Classical Mechanics (Kibble and Berkshire book)
Author | Tom W. B. Kibble & Frank H. Berkshire |
---|---|
Country | UK |
Language | English |
Subject | Physics |
Genre | Non-fiction; science text |
Publisher | Imperial College Press |
Publication date | 2004 |
Pages | 500 |
ISBN | 978-1-86094-435-2 (pbk) |
Classical Mechanics (5th ed.) is a well-established textbook written by Thomas Walter Bannerman Kibble, FRS, (born 1932) and Frank Berkshire of the Imperial College Mathematics Department. The book provides a thorough coverage of the fundamental principles and techniques of classical mechanics, a long-standing subject which is at the base of all of physics.
Publication history
The English language editions were published as follows:[1]
The first edition was published by Kibble, as Kibble, T. W. B. Classical Mechanics. London: McGraw–Hill, 1966. 296 p.
The second ed., also just by Kibble, was in 1973 .

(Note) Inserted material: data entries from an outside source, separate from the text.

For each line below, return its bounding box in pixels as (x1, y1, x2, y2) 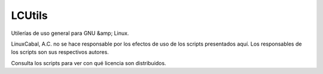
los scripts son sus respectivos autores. (11, 49, 109, 56)
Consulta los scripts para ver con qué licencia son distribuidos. (11, 59, 167, 66)
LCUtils (11, 9, 48, 22)
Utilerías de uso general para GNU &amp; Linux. (11, 30, 129, 37)
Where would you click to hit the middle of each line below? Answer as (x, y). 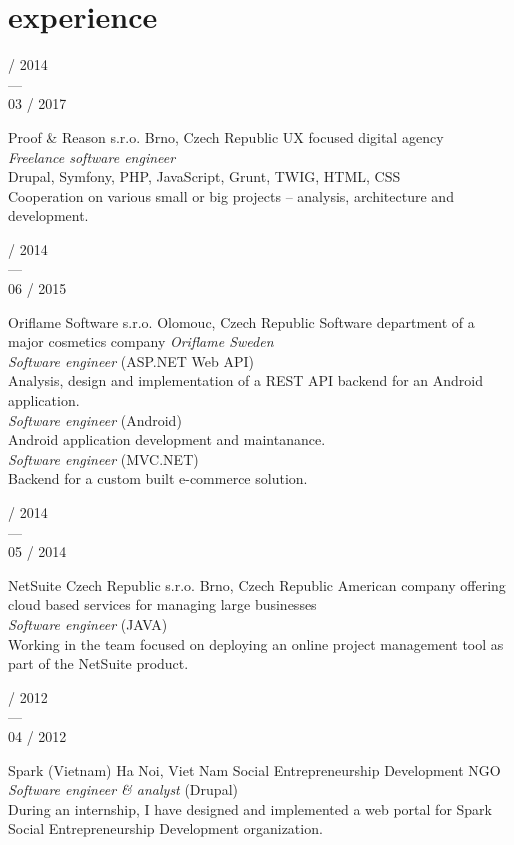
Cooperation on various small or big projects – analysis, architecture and (231, 195)
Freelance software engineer (92, 156)
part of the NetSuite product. (98, 663)
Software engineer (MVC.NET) (103, 458)
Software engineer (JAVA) (88, 623)
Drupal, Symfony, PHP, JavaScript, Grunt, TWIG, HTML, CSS (204, 176)
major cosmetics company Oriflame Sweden (141, 341)
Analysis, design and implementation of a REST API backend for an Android (245, 380)
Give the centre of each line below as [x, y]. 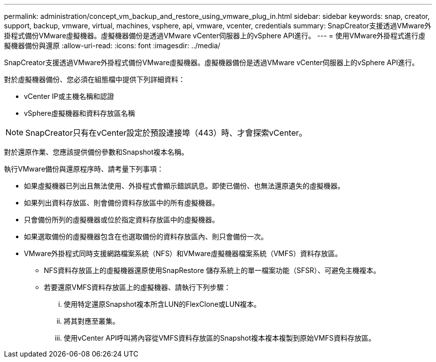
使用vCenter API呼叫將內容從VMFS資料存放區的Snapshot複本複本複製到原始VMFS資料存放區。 [220, 338]
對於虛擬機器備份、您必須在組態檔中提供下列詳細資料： [95, 79]
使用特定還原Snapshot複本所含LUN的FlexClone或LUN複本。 [162, 304]
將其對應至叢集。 [92, 321]
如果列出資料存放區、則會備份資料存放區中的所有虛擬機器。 [121, 203]
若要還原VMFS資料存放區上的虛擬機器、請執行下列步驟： [137, 287]
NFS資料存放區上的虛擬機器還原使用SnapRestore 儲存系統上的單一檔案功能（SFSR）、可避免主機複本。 [212, 270]
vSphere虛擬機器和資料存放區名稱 [80, 113]
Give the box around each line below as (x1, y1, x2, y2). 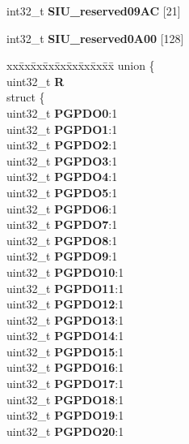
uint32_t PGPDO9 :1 (6, 248, 118, 265)
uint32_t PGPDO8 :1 (6, 231, 118, 248)
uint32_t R (6, 72, 65, 89)
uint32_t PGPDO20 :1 (6, 422, 124, 439)
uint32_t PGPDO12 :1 (6, 295, 124, 313)
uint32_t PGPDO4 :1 (6, 168, 118, 185)
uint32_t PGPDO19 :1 (6, 407, 124, 424)
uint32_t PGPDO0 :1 (6, 104, 118, 121)
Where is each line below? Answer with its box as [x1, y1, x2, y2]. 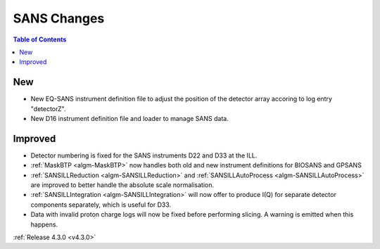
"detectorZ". [30, 104, 66, 113]
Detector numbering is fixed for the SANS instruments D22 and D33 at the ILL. [30, 151, 258, 160]
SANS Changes [13, 11, 105, 26]
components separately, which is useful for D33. [30, 200, 172, 209]
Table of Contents [13, 35, 67, 44]
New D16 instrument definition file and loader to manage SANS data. [30, 115, 229, 123]
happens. [30, 220, 58, 229]
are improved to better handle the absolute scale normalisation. [30, 181, 215, 189]
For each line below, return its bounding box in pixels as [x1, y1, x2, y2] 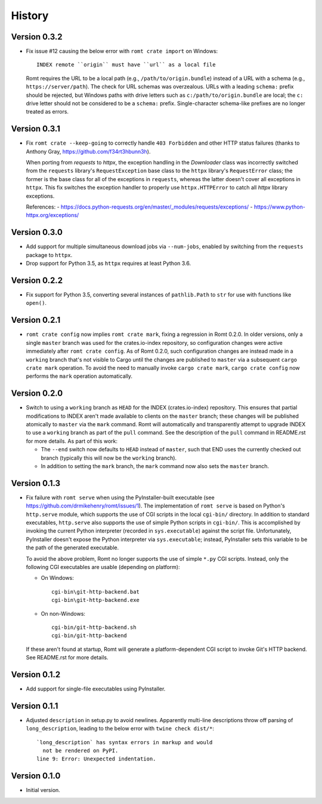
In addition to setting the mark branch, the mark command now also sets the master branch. [41, 462, 270, 469]
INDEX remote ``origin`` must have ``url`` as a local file [36, 62, 216, 68]
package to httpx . [26, 251, 73, 258]
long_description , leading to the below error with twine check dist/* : [26, 725, 215, 732]
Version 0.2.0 [11, 389, 63, 399]
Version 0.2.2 [11, 275, 63, 285]
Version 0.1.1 [11, 701, 58, 711]
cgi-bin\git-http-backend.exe [51, 597, 140, 604]
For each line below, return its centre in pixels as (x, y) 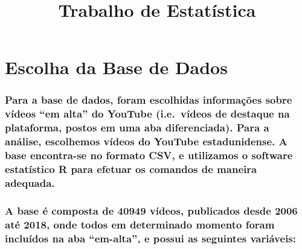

The 4th, jointly with F H Berkshire, was is 1996
The 5th, jointly with F H Berkshire, in 2004
The book has been translated into several languages:
- French, by Michel Le Ray and Françoise Guérin as Mécanique classique
- Modern Greek, by Δ. Σαρδελής και Π. Δίτσας, επιμέλεια Γ. Ι. Παπαδόπουλος. Σαρδελής, Δ. Δίτσας, Π as 'Κλασσική μηχανική
- German
- Turkish, by Kemal Çolakoğlu as Klasik mekanik
- Spanish, as Mecánica clásica
- Portuguese as Mecanica classica
Reception
The various editions are held in 1789 libraries[2] In comparison, the various (2011) editions of Herbert Goldstein's Classical Mechanics are held in 1772 libraries[3] The 4th ed. was reviewed by F H Berkshire, and C Isenberg in 1997 in European Journal of Physics 18, no. 2: 129. It was also reviewed in New Scientist and Contemporary Physics.
Contents (5th edition)
- Preface
- Useful Constants and Units
- Chapter 1: Introduction
- Chapter 2: Linear motion
- Chapter 3: Energy and Angular momentum
- Chapter 4: Central Conservative Forces
- Chapter 5: Rotating Frames
- Chapter 6: Potential Theory
- Chapter 7: The Two-Body Problem
- Chapter 8: Many-Body Systems
- Chapter 9: Rigid Bodies
- Chapter 10: Lagrangian mechanics
- Chapter 11: Small oscillations and Normal modes
- Chapter 12: Hamiltonian mechanics
- Chapter 13: Dynamical systems and their geometry
- Chapter 14: Order and Chaos in Hamiltonian systems
- Appendix A: Vectors
- Appendix B: Conics
- Appendix C: Phase plane Analysis near Critical Points
- Appendix D: Discrete Dynamical Systems – Maps
- Answers to Problems
- Bibliography
- Index